### [What you will do]
Match the word "انجليزية". Return each line of the data below where it appears.

────────

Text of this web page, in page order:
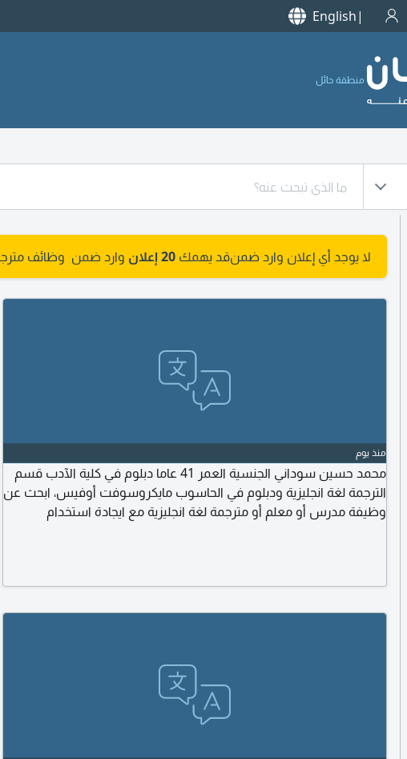
English
منطقة حائل
لا يوجد أي إعلان وارد ضمنقد يهمك 20 إعلان وارد ضمن وظائف
منذ يوم
محمد حسين سوداني الجنسية العمر 41 عاما دبلوم في كلية الآدب قسم
الترجمة لغة انجليزية ودبلوم في الحاسوب مايكروسوفت أوفيس، ابحث عن
وظيفة مدرس أو معلم أو مترجمة لغة انجليزية مع ايجادة استخدام

────────

### [Worked solution]
الترجمة لغة انجليزية ودبلوم في الحاسوب مايكروسوفت أوفيس، ابحث عن
وظيفة مدرس أو معلم أو مترجمة لغة انجليزية مع ايجادة استخدام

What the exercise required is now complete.